5. Compress it to one dimension without changing the meaning of the state.

That path shows the interviewer that the final one-array solution is not a memorized trick. It falls naturally out of the more explicit 2D definition.

Python solution

from typing import Iterable, List


def normalize_denominations(raw_denominations: Iterable[int]) -> list[int]:
    """
    Return sorted, unique, positive coin values.

    LeetCode already provides valid inputs, but normalization keeps the core
    counting logic simple and makes the helper reusable.
    """
    return sorted({value for value in raw_denominations if value > 0})


def count_combinations_to_reach_amount(
    denominations: list[int], target_amount: int
) -> int:
    """
    Return the number of distinct unordered combinations that sum to target_amount.

    Each denomination may be used any number of times.
    """
    if target_amount < 0:
        return 0

    # There is exactly one way to make amount 0: choose no coins.
    ways_to_make_amount = [0] * (target_amount + 1)
    ways_to_make_amount[0] = 1

    for coin_value in denominations:
        # Process one coin type at a time so combinations are counted once,
        # regardless of the order in which the same coins could be arranged.
        for current_amount in range(coin_value, target_amount + 1):
            remaining_amount = current_amount - coin_value
            ways_to_make_amount[current_amount] += ways_to_make_amount[
                remaining_amount
            ]

    return ways_to_make_amount[target_amount]


class Solution:
    def change(self, amount: int, coins: List[int]) -> int:
        normalized_coins = normalize_denominations(coins)
        return count_combinations_to_reach_amount(normalized_coins, amount)

The time complexity is O(number_of_coin_types * amount) because each coin updates each reachable amount once. The space complexity is O(amount) for the one-dimensional DP array.

Interview follow-ups

What changes if each coin can be used at most once?

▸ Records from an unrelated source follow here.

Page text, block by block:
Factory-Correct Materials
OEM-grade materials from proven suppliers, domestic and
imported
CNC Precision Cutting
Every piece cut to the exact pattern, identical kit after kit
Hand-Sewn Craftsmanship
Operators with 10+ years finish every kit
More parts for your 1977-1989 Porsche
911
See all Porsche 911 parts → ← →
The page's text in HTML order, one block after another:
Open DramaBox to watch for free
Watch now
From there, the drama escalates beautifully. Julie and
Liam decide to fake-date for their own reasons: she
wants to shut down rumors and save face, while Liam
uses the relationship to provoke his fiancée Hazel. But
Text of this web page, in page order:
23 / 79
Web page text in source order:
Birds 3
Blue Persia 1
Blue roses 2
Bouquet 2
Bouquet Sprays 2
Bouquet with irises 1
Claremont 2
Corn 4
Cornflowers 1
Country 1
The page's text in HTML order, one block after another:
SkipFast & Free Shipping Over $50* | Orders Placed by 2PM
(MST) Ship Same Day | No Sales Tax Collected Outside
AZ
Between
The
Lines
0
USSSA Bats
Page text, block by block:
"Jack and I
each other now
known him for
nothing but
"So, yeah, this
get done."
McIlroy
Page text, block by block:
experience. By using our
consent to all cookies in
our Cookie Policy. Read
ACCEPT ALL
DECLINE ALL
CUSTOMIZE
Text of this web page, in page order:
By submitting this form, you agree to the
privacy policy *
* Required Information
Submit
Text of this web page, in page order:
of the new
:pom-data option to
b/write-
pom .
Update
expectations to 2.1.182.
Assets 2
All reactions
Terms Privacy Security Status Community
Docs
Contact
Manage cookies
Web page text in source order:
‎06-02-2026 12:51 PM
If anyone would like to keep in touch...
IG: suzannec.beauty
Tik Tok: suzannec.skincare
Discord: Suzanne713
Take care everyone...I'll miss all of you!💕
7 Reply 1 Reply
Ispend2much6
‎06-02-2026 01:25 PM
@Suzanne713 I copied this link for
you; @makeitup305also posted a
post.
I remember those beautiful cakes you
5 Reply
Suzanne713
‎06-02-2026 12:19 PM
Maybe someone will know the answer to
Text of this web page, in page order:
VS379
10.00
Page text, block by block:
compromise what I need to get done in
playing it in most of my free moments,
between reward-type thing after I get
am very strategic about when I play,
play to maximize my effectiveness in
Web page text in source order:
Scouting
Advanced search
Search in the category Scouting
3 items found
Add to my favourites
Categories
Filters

Then this is no longer an unbounded knapsack-style problem. The state definition can stay similar, but the transition must prevent reusing the same coin more than once. In the one-dimensional version, that means iterating amounts in decreasing order for each coin. Going backward ensures that when the algorithm updates ways[a], it still reads the value from the previous coin set rather than a value already updated by the same coin in the current pass. The time complexity stays O(number_of_coin_types * amount), but the loop direction becomes the key correctness detail.

What if the interviewer wants order to matter?

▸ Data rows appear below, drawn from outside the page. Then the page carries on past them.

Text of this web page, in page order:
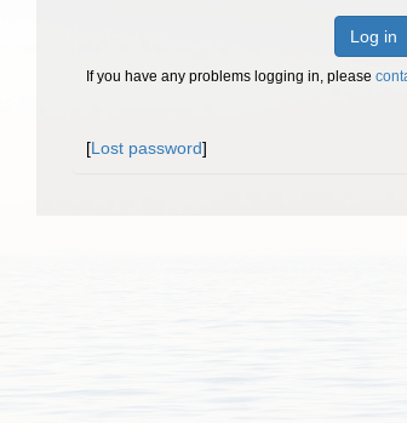
Log in
If you have any problems logging in, please
[Lost password]
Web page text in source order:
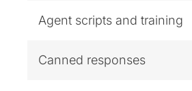
Agent scripts and training
Canned responses
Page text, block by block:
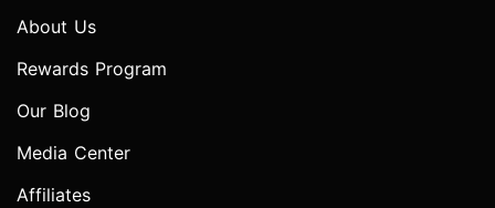
About Us
Rewards Program
Our Blog
Media Center
Affiliates
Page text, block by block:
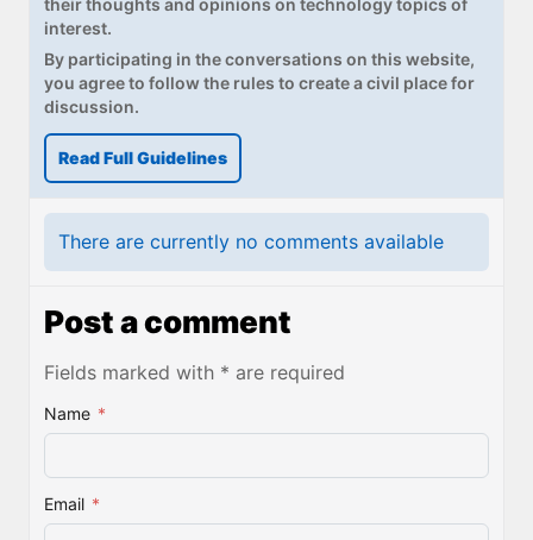
their thoughts and opinions on technology topics of
interest.
By participating in the conversations on this website,
you agree to follow the rules to create a civil place for
discussion.
Read Full Guidelines
There are currently no comments available
Post a comment
Fields marked with * are required
Name *
Email *
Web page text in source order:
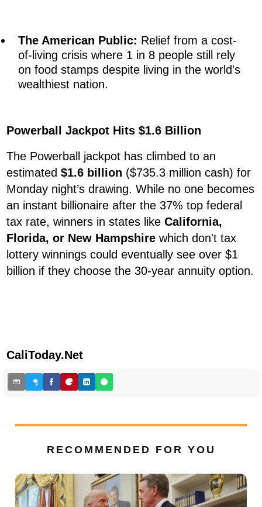
The American Public: Relief from a cost-
of-living crisis where 1 in 8 people still rely
on food stamps despite living in the world's
wealthiest nation.
Powerball Jackpot Hits $1.6 Billion
The Powerball jackpot has climbed to an
estimated $1.6 billion ($735.3 million cash) for
Monday night’s drawing. While no one becomes
an instant billionaire after the 37% top federal
tax rate, winners in states like California,
Florida, or New Hampshire which don't tax
lottery winnings could eventually see over $1
billion if they choose the 30-year annuity option.
CaliToday.Net
RECOMMENDED FOR YOU
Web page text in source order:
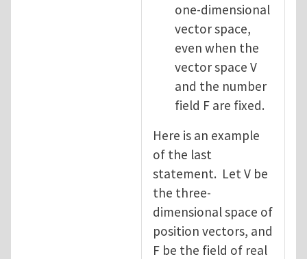
one-dimensional
vector space,
even when the
vector space V
and the number
field F are fixed.
Here is an example
of the last
statement. Let V be
the three-
dimensional space of
position vectors, and
F be the field of real
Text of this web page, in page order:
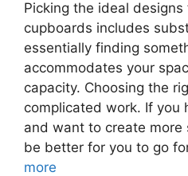
Picking the ideal
cupboards includes
essentially finding
accommodates your
capacity. Choosing the
complicated work. If you
and want to create more
be better for you to go
more
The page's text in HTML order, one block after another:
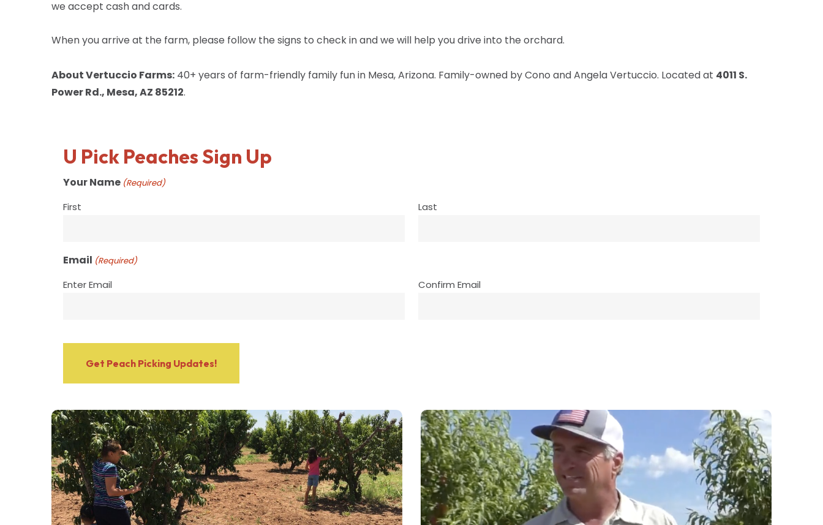
we accept cash and cards.
When you arrive at the farm, please follow the signs to check in and we will help you drive into the orchard.
About Vertuccio Farms: 40+ years of farm-friendly family fun in Mesa, Arizona. Family-owned by Cono and Angela Vertuccio. Located at 4011 S.
Power Rd., Mesa, AZ 85212.
U Pick Peaches Sign Up
Your Name (Required)
First Last
Email (Required)
Enter Email Confirm Email
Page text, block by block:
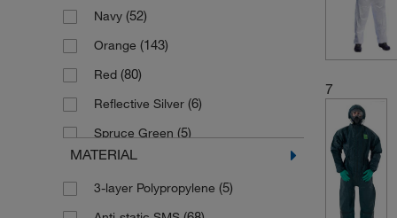
X-Large(175)
X-Small(13)
Navy (52)
Orange (143)
Red (80)
Reflective Silver (6)
Spruce Green (5)
Tiger Stripe
White(626)
MATERIAL
3-layer Polypropylene (5)
7
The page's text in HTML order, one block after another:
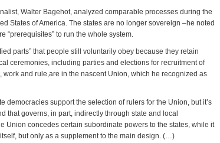
Walter Bagehot, analyzed comparable processes during the
States of America. The states are no longer sovereign –he noted
“prerequisites” to run the whole system.
parts” that people still voluntarily obey because they retain
ceremonies, including parties and elections for recruitment of
work and rule,are in the nascent Union, which he recognized as
democracies support the selection of rulers for the Union, but it’s
that governs, in part, indirectly through state and local
Union concedes certain subordinate powers to the states, while it
but only as a supplement to the main design. (…)
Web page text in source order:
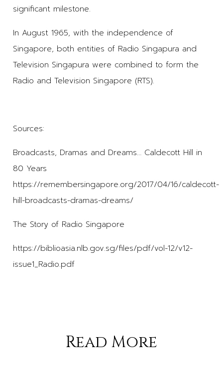
significant milestone.
In August 1965, with the independence of
Singapore, both entities of Radio Singapura and
Television Singapura were combined to form the
Radio and Television Singapore (RTS).
Sources:
Broadcasts, Dramas and Dreams… Caldecott Hill in
80 Years
https://remembersingapore.org/2017/04/16/caldecott-
hill-broadcasts-dramas-dreams/
The Story of Radio Singapore
https://biblioasia.nlb.gov.sg/files/pdf/vol-12/v12-
issue1_Radio.pdf
Read More
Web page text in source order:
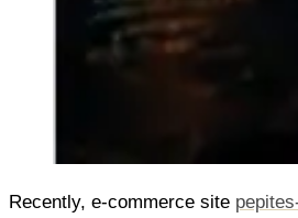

Then the problem changes from counting combinations to counting permutations. The recurrence must reflect that the last coin placed could be any denomination. A clean one-dimensional definition is ways[a] = number of ordered sequences that sum to a, with ways[0] = 1. In that version, the outer loop goes over amounts and the inner loop goes over coins, because each amount should consider every possible last step. The asymptotic complexity stays the same, but the meaning of the state and the loop order both change.

How would you return the actual combinations instead of just the count?

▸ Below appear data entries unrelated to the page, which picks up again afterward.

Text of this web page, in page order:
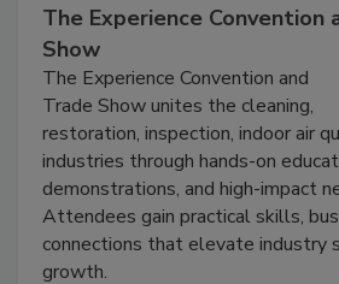
September 9, 2026
The Experience Convention
Show
The Experience Convention and
Trade Show unites the cleaning,
restoration, inspection, indoor air
industries through hands-on
demonstrations, and high-impact
Attendees gain practical skills,
connections that elevate industry
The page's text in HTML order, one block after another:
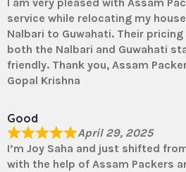
I am very pleased with Assam
service while relocating my
Nalbari to Guwahati. Their
both the Nalbari and Guwahati
friendly. Thank you, Assam
Gopal Krishna
Good
April 29, 2025
I’m Joy Saha and just shifted
with the help of Assam Packers
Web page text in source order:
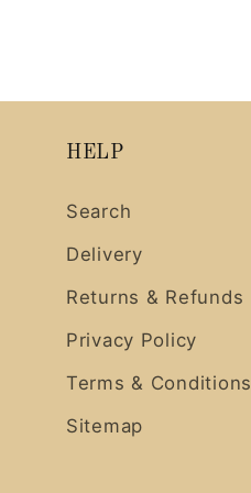
HELP
Search
Delivery
Returns & Refunds
Privacy Policy
Terms & Conditions
Sitemap
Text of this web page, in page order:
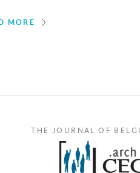
MORE
THE JOURNAL OF
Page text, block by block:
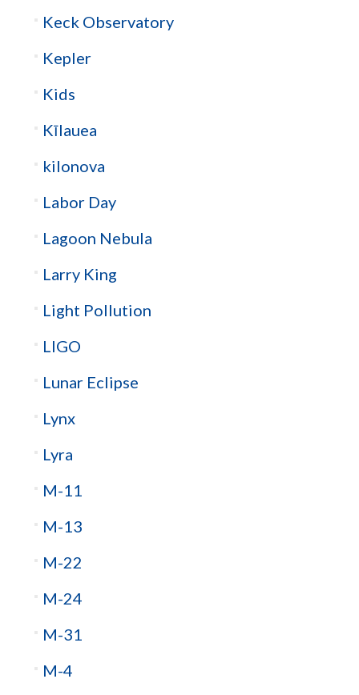
Keck Observatory
Kepler
Kids
Kīlauea
kilonova
Labor Day
Lagoon Nebula
Larry King
Light Pollution
LIGO
Lunar Eclipse
Lynx
Lyra
M-11
M-13
M-22
M-24
M-31
M-4
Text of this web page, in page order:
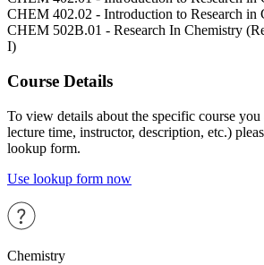
CHEM 402.02 - Introduction to Research in
CHEM 502B.01 - Research In Chemistry
I)
Course Details
To view details about the specific course you
lecture time, instructor, description, etc.)
lookup form.
Use lookup form now
Chemistry
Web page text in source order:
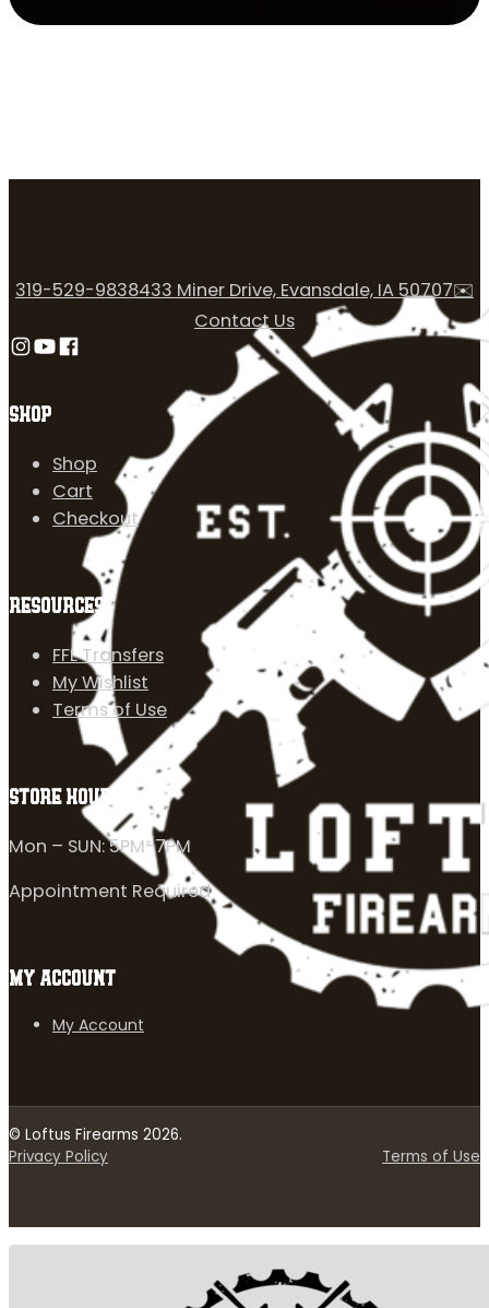
SHOP
Shop
Cart
Checkout
RESOURCES
FFL Transfers
My Wishlist
Terms of Use
319-529-9838433 Miner Drive, Evansdale, IA 50707✉️
Contact Us
Follow us on Instagram
Follow us on YouTube
Follow us on Facebook
STORE HOURS
Mon – SUN: 5PM-7PM
Appointment Required
MY ACCOUNT
My Account
© Loftus Firearms 2026.
Privacy Policy
Terms of Use
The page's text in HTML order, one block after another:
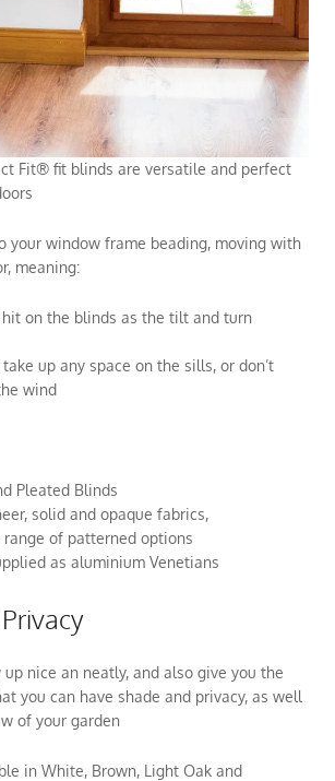
Fit® fit blinds are versatile and perfect
your window frame beading, moving with
meaning:
hit on the blinds as the tilt and turn
take up any space on the sills, or don’t
wind
Pleated Blinds
solid and opaque fabrics,
of patterned options
as aluminium Venetians
nice an neatly, and also give you the
you can have shade and privacy, as well
of your garden
in White, Brown, Light Oak and
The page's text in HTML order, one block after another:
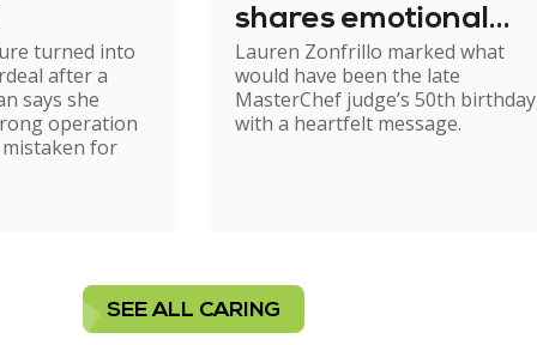
turned into
after a
says she
operation
mistaken for
shares emotional
birthday tribute
Lauren Zonfrillo marked what
would have been the late
MasterChef judge’s 50th birthday
with a heartfelt message.
SEE ALL CARING
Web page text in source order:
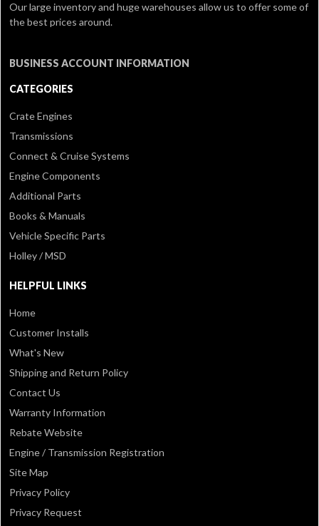
Our large inventory and huge warehouses allow us to offer some of
the best prices around.
BUSINESS ACCOUNT INFORMATION
CATEGORIES
Crate Engines
Transmissions
Connect & Cruise Systems
Engine Components
Additional Parts
Books & Manuals
Vehicle Specific Parts
Holley / MSD
HELPFUL LINKS
Home
Customer Installs
What's New
Shipping and Return Policy
Contact Us
Warranty Information
Rebate Website
Engine / Transmission Registration
Site Map
Privacy Policy
Privacy Request
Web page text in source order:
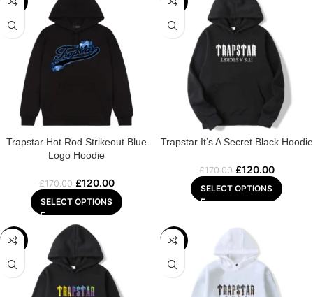
Trapstar Hot Rod Strikeout Blue
Logo Hoodie
£170.00 £120.00
SELECT OPTIONS
Trapstar It’s A Secret Black Hoodie
£170.00 £120.00
SELECT OPTIONS
-29% -22%
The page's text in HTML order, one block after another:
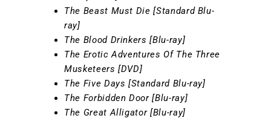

Once the problem asks for all combinations, the output itself can be exponential, so the goal is no longer just a compact DP count. A common interview answer is depth-first search with backtracking over the coin list, keeping a start index so the combination is built in nondecreasing coin order and duplicates are avoided naturally. That approach is easy to explain and directly matches the “order does not matter” rule. The tradeoff is that generating the full combinations necessarily costs much more than the counting-only version, because the algorithm must explicitly materialize each valid answer.